Temperatura CMB em z
- Created by
- Renato Passos, Eng. de Software
- Reviewed by
- Renato Passos, Eng. de Software
Last updated: Apr 18, 2026
About this calculator
The Cosmic Microwave Background (CMB) temperature at a given redshift (z) is calculated using T = T₀·(1+z), where T₀ is the current CMB temperature (~2.725 K). This calculation is essential in cosmology to understand how the universe's temperature evolved in the past. Redshift (z) reflects cosmic expansion, with higher z values indicating older, hotter radiation.
The formula assumes the CMB follows Planck's law and that the universe is isotropic and homogeneous. It's applied in studies of cosmic structure formation, gravitational lensing, and distant object analysis. For z > 0, temperature increases linearly, representing a hotter past universe.

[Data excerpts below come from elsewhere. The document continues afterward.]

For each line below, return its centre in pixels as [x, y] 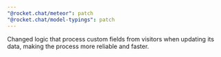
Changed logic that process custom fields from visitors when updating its [111, 39]
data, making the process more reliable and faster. [78, 46]
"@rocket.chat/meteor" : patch [50, 13]
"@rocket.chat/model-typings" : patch [61, 20]
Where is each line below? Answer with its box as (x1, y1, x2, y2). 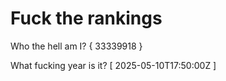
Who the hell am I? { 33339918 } (10, 40, 143, 52)
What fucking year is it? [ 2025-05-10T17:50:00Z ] (10, 59, 217, 71)
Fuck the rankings (10, 7, 163, 30)
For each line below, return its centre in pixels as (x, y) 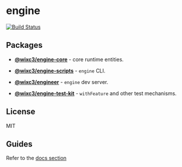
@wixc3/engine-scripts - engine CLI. (60, 71)
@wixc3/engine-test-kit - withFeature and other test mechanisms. (95, 93)
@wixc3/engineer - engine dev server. (61, 82)
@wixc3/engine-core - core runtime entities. (69, 59)
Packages (24, 45)
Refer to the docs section (36, 158)
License (21, 112)
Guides (20, 144)
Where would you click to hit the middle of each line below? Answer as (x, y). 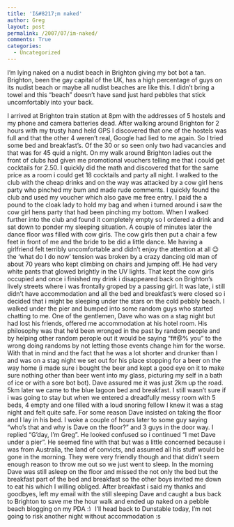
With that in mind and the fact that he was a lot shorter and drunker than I (112, 352)
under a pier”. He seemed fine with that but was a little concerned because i (116, 442)
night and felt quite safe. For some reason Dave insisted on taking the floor (114, 412)
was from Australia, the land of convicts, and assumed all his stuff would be (116, 449)
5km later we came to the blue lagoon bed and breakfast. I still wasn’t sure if (117, 390)
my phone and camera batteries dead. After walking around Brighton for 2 (113, 123)
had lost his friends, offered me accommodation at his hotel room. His (107, 323)
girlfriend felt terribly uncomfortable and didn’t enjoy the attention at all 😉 (113, 249)
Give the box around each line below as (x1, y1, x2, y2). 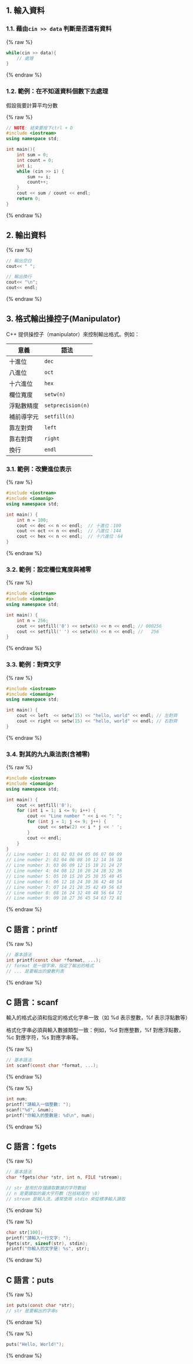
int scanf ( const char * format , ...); (6, 1063, 99, 1068)
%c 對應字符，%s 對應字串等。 (6, 1034, 82, 1041)
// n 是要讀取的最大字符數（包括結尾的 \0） (6, 1191, 102, 1197)
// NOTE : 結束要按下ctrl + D (6, 125, 74, 131)
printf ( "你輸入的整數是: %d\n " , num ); (6, 1112, 95, 1119)
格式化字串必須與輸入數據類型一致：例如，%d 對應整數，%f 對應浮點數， (6, 1027, 184, 1034)
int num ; (6, 1096, 28, 1102)
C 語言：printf (6, 924, 58, 934)
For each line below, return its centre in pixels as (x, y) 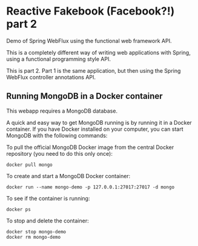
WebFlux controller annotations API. (51, 77)
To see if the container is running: (48, 198)
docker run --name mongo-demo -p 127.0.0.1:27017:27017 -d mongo (90, 187)
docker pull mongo (29, 165)
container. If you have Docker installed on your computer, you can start (95, 129)
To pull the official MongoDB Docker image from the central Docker (90, 147)
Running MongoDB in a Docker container (84, 96)
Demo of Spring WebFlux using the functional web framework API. (89, 41)
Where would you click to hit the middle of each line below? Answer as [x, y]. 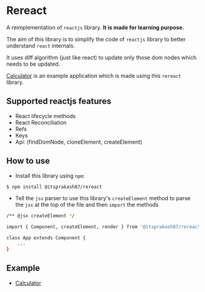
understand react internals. [41, 46]
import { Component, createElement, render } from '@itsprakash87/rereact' [105, 227]
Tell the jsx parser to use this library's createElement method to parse [103, 198]
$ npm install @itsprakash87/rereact [54, 187]
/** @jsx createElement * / [41, 216]
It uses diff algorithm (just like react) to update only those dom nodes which [102, 57]
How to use [28, 161]
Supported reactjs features [59, 101]
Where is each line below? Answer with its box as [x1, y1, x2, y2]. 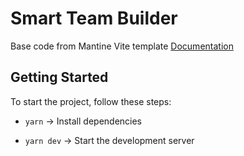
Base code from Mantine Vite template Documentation [10, 40, 234, 52]
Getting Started [10, 69, 109, 86]
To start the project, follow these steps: [10, 95, 172, 107]
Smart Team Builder [10, 7, 178, 30]
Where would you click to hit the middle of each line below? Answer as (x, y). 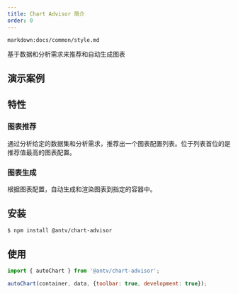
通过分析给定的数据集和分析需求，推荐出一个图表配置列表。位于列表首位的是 (119, 143)
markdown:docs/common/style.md (53, 40)
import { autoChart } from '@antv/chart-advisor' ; (84, 271)
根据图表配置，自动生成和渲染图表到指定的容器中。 (82, 189)
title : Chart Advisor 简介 (46, 14)
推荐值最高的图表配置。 (41, 152)
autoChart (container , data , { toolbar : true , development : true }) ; (107, 284)
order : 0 (20, 21)
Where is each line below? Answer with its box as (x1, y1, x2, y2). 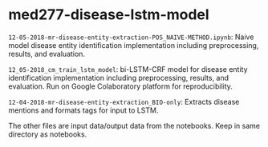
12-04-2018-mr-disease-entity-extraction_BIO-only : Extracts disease (8, 97, 240, 106)
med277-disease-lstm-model (8, 6, 210, 24)
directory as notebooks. (8, 129, 87, 139)
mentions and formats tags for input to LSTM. (8, 105, 159, 115)
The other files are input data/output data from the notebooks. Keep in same (8, 121, 261, 130)
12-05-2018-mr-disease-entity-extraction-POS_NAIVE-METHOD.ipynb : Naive (8, 32, 254, 42)
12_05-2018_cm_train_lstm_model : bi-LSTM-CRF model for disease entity (8, 64, 248, 73)
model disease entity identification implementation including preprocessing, (8, 40, 259, 50)
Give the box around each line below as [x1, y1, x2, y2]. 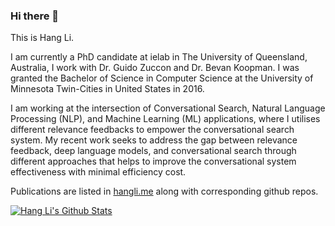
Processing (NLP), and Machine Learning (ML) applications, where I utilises [10, 113, 321, 125]
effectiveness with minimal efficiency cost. [10, 166, 187, 178]
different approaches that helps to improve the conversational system [10, 155, 297, 168]
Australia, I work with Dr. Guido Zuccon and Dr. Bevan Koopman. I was [10, 62, 300, 74]
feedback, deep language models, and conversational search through [10, 145, 297, 157]
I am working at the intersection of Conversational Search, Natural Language [10, 102, 326, 114]
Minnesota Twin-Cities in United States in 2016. [10, 83, 205, 95]
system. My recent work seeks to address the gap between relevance [10, 134, 298, 146]

Note that this is a valid approximation for moderate redshifts (z < 1000). In more complex models, such as non-flat universes or dark energy-dominated scenarios, adjustments may be needed. Always confirm the redshift input validity, as negative or unrealistic values could produce meaningless results.
Frequently asked questions
Why does temperature increase with redshift?

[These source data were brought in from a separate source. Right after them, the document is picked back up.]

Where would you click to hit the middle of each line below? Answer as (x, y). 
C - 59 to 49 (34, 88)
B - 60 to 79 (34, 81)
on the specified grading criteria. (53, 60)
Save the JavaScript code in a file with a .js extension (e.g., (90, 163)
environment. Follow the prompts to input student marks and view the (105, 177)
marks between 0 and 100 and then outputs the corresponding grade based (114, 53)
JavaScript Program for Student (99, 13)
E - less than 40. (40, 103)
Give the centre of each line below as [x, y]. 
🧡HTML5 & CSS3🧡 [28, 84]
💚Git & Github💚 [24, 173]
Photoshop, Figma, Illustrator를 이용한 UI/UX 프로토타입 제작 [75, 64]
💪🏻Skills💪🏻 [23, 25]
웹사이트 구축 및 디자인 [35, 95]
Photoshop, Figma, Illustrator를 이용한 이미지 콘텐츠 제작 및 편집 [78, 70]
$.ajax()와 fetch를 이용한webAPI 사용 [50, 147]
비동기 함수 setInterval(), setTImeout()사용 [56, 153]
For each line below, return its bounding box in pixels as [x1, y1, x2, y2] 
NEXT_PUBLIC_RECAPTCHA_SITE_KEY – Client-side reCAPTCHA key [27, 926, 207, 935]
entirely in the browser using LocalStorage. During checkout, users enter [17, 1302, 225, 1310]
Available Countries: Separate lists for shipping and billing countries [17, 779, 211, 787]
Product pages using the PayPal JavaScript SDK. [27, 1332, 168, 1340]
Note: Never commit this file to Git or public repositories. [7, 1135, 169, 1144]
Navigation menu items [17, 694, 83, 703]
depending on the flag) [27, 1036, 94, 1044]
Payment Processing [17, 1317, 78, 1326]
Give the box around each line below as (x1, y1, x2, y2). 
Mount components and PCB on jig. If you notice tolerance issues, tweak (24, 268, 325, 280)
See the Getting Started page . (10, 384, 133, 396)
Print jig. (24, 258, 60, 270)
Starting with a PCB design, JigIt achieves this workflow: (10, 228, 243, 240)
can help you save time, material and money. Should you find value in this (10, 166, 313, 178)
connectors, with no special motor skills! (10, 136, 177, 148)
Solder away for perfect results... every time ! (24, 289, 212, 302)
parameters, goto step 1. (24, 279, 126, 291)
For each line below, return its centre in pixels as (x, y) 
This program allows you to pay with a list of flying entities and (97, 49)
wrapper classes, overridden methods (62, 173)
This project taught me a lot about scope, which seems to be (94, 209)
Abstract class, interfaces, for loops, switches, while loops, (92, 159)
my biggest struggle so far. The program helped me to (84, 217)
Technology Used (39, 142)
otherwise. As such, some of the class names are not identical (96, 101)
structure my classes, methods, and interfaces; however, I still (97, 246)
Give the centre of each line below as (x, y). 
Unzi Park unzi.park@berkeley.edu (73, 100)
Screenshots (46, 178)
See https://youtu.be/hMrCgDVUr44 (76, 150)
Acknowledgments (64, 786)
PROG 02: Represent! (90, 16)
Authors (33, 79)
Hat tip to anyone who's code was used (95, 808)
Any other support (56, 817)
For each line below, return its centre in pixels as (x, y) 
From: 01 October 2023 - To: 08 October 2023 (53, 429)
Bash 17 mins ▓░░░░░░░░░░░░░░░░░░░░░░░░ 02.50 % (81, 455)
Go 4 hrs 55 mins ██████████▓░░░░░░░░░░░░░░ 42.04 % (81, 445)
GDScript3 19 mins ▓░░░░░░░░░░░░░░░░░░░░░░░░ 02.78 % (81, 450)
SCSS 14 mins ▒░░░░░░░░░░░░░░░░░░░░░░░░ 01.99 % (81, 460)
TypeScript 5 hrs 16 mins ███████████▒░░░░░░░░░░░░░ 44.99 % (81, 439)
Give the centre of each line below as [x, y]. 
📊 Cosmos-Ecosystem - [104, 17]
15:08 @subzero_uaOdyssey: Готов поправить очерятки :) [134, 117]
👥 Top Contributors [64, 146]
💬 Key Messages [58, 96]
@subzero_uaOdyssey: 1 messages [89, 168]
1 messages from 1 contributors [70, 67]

Temperature increases with redshift (z) because the universe was hotter in the past. Higher z values indicate older radiation observed from earlier cosmic times.
What is the current CMB temperature?
The current Cosmic Microwave Background temperature is approximately 2.725 K, measured at the present epoch (z = 0).
Can I use negative redshift values?
No, negative redshift values (z < 0) do not represent physical scenarios, as they would imply a contracted universe in the future.
How does the formula T = T₀·(1+z) work?
The formula relates CMB temperature to redshift: T = T₀·(1+z). Redshift z measures cosmic expansion, and temperature scales with (1+z) due to space-time dilation.